▸ Records excerpted from a collection:

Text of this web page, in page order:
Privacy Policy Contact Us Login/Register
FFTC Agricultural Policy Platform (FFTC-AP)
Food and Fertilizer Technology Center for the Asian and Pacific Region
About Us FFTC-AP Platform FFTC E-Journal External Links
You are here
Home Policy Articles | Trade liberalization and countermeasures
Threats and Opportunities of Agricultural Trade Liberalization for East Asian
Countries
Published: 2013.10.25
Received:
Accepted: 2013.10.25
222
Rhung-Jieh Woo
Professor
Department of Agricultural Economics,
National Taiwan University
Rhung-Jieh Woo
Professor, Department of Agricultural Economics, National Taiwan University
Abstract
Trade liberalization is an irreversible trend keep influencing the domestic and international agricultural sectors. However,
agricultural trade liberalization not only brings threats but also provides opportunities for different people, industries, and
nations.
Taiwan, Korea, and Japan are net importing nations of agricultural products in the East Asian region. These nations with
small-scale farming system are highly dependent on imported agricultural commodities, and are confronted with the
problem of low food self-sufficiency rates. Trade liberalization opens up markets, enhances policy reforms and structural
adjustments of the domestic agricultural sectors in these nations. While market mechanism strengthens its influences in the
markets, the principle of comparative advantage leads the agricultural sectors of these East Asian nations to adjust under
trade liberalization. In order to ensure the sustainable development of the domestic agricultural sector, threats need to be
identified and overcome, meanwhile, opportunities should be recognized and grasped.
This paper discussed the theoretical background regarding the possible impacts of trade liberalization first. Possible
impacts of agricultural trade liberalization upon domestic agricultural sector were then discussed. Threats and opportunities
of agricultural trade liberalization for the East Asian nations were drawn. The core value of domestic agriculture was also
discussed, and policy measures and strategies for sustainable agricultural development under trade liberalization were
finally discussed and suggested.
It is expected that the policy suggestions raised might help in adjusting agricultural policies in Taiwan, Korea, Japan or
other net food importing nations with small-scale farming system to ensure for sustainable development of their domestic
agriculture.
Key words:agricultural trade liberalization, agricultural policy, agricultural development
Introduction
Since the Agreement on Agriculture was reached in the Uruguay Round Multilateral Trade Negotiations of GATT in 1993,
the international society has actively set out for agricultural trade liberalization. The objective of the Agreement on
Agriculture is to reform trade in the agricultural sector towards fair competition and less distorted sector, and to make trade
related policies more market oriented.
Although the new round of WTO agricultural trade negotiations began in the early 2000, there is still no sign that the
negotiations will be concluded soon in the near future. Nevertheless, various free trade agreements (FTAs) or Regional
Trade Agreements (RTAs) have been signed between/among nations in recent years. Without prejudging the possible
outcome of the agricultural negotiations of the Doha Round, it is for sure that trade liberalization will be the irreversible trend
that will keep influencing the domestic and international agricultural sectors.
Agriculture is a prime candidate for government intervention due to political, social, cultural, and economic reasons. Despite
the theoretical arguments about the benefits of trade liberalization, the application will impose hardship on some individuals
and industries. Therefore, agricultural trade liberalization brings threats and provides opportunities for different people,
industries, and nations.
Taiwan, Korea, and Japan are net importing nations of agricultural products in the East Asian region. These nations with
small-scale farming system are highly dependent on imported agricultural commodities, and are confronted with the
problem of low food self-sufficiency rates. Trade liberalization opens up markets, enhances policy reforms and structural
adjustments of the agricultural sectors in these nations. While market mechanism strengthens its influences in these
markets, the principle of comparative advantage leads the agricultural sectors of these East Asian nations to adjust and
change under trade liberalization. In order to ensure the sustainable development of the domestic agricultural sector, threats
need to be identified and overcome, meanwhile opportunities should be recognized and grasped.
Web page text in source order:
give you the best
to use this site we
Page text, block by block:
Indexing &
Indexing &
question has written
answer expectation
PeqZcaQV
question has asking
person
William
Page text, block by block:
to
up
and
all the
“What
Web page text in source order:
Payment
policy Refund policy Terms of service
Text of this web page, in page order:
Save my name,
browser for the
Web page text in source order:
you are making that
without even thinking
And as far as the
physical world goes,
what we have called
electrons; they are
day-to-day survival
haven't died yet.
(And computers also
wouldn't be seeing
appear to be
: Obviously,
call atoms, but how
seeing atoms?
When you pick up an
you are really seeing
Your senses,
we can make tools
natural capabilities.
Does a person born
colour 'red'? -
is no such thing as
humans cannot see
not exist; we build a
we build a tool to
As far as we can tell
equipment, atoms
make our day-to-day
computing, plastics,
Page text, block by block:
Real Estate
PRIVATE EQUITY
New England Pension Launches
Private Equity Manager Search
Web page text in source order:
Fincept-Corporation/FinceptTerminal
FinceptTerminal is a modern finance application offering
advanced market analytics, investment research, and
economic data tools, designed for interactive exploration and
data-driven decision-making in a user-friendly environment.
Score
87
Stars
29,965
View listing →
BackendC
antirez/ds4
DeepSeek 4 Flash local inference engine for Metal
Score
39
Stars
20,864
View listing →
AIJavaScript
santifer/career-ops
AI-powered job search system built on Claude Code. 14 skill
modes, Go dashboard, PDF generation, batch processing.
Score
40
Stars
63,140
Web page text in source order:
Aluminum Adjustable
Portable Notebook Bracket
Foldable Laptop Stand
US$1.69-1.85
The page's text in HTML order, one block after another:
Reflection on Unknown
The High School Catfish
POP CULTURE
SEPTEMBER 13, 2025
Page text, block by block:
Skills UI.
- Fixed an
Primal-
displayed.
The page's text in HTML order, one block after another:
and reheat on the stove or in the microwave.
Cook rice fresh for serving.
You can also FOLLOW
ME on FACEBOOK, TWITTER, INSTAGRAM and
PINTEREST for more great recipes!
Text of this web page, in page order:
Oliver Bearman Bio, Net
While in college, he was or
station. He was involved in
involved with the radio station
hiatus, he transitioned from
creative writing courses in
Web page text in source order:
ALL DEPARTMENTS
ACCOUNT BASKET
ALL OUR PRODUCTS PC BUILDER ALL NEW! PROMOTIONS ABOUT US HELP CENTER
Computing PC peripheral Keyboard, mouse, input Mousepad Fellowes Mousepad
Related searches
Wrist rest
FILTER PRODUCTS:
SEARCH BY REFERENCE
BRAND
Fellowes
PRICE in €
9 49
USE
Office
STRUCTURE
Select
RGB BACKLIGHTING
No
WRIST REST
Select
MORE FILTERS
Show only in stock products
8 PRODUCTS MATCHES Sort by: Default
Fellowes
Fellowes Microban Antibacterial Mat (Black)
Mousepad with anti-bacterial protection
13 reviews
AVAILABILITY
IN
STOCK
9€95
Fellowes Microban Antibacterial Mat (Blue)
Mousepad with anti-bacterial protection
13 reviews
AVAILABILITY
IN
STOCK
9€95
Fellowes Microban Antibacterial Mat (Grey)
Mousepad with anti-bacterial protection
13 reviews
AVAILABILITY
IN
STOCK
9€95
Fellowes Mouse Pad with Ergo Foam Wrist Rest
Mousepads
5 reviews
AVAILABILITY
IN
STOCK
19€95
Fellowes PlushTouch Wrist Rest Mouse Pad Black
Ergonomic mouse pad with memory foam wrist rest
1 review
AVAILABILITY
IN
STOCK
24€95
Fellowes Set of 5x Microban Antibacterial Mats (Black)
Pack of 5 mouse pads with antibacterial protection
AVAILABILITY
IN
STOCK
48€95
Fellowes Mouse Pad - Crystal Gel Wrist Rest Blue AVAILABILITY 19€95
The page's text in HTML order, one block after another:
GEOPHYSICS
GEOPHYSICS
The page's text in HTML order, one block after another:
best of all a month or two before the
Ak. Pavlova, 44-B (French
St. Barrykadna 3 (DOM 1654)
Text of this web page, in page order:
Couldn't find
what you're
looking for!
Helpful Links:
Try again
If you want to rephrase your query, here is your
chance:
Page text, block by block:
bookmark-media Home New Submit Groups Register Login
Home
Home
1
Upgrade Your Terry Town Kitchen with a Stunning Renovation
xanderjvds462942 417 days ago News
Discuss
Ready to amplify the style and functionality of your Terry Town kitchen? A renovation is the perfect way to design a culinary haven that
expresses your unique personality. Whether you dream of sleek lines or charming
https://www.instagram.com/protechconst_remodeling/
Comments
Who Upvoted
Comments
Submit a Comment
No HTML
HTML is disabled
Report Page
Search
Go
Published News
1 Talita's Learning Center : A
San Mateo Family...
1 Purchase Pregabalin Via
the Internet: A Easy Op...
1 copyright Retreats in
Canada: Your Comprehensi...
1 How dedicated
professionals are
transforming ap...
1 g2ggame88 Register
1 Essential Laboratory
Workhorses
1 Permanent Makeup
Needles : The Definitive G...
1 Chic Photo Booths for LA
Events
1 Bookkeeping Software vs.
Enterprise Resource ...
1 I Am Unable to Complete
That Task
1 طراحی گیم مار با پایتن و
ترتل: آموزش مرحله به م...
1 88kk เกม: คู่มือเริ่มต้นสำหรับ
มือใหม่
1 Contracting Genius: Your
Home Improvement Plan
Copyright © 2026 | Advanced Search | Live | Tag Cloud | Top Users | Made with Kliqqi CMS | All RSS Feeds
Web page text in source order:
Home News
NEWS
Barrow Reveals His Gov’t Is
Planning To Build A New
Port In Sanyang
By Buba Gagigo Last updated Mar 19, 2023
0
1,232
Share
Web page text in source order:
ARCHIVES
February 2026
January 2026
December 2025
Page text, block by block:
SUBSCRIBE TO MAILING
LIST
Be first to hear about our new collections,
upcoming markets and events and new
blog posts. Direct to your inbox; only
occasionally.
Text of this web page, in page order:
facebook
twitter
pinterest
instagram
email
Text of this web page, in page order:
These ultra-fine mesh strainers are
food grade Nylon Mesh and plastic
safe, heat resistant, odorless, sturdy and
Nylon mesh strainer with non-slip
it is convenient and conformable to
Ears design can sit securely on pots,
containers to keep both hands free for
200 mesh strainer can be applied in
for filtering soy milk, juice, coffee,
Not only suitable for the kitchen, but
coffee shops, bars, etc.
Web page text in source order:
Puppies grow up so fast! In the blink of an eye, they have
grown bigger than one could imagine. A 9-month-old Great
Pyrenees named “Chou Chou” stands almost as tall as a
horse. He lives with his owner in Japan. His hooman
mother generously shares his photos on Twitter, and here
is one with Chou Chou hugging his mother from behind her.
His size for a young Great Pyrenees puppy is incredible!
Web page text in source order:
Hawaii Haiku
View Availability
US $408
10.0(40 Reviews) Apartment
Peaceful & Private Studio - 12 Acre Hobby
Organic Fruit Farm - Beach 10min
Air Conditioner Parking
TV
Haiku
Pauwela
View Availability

▸ Task to carry out:
Count how many lines in the records above hold the word "policies", and answer with that number alone.

▸ Result for this task:
2